=== Section Start ===

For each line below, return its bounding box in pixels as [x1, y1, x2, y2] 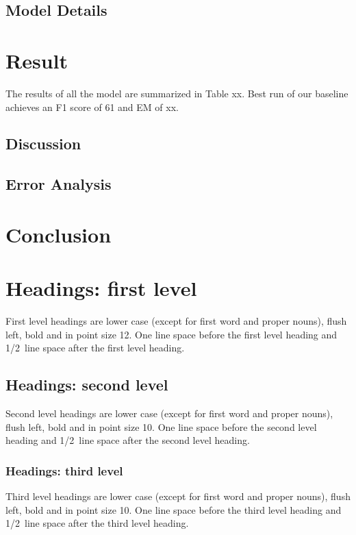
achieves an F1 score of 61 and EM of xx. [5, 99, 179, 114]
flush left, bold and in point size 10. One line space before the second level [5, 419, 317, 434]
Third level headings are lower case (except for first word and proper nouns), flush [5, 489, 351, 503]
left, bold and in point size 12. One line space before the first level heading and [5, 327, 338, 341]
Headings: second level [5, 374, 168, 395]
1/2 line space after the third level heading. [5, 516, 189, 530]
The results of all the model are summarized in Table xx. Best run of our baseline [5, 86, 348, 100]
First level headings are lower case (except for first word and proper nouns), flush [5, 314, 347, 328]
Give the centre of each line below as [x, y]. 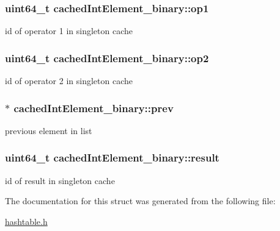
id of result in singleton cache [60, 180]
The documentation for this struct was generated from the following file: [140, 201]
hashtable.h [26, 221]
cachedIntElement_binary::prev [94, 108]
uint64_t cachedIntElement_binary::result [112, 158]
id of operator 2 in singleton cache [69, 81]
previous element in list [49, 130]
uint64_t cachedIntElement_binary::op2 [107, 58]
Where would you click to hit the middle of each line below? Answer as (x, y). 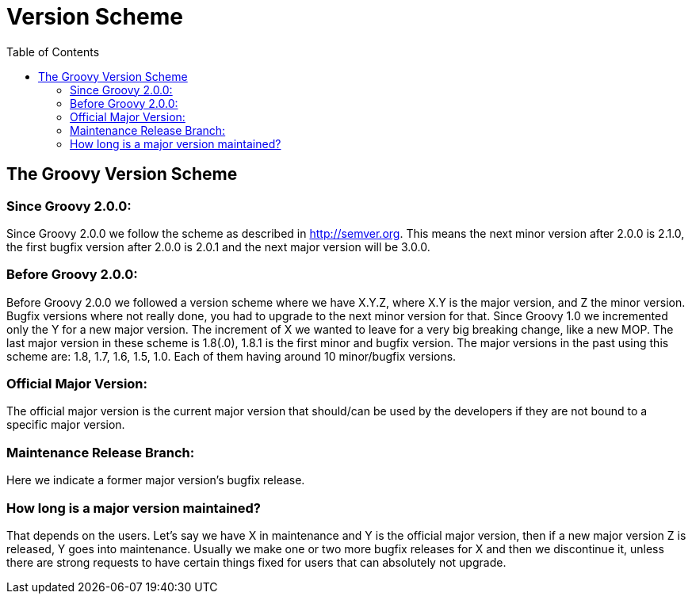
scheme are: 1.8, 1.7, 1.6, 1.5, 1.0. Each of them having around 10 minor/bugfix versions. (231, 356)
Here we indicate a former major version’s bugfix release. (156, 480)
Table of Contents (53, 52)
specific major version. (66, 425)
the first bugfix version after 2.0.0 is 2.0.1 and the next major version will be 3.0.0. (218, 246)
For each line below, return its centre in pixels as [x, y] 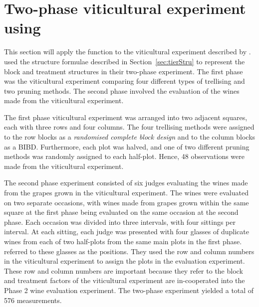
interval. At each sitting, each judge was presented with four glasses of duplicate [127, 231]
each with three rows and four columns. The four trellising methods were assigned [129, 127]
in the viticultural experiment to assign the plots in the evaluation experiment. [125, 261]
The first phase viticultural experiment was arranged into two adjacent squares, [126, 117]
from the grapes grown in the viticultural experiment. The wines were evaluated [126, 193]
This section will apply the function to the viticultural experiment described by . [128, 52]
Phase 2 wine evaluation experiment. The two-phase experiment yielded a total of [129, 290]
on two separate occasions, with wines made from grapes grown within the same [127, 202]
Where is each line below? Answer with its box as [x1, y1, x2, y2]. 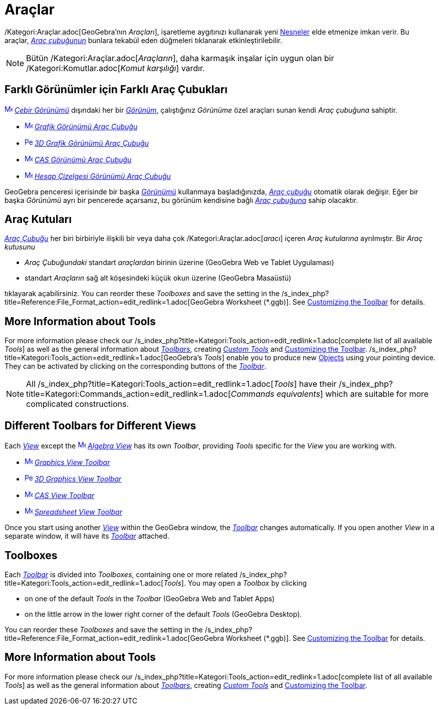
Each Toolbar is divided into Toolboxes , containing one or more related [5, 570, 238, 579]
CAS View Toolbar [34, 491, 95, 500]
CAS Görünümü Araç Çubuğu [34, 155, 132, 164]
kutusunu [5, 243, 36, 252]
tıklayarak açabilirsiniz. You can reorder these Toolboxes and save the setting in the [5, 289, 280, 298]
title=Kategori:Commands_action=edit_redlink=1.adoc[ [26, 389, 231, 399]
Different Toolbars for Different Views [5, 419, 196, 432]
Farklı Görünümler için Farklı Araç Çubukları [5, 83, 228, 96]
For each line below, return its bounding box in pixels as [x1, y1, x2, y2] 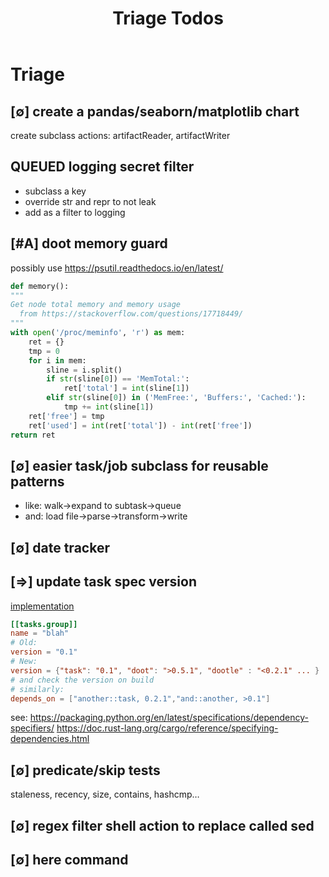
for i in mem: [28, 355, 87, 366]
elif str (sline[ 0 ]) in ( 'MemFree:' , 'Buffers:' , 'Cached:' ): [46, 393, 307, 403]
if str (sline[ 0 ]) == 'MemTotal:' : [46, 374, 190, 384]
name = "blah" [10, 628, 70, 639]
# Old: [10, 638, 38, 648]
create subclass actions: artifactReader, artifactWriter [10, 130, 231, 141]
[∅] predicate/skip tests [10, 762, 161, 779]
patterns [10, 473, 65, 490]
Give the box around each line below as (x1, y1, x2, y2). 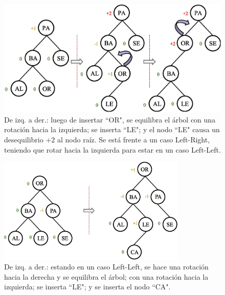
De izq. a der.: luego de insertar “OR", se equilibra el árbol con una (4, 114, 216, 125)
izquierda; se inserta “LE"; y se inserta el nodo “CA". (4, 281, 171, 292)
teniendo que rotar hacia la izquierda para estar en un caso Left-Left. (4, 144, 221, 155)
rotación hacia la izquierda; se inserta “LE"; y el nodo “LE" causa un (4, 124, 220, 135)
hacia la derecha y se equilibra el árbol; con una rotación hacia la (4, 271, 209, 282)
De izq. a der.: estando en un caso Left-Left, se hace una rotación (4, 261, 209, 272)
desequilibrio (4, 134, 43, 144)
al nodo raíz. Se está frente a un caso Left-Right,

=== Section End ===

AIM OF THE TASK
Please return every line of the material above that includes "four".

RESPONSE
interval. At each sitting, each judge was presented with four glasses of duplicate [127, 231]
each with three rows and four columns. The four trellising methods were assigned [129, 127]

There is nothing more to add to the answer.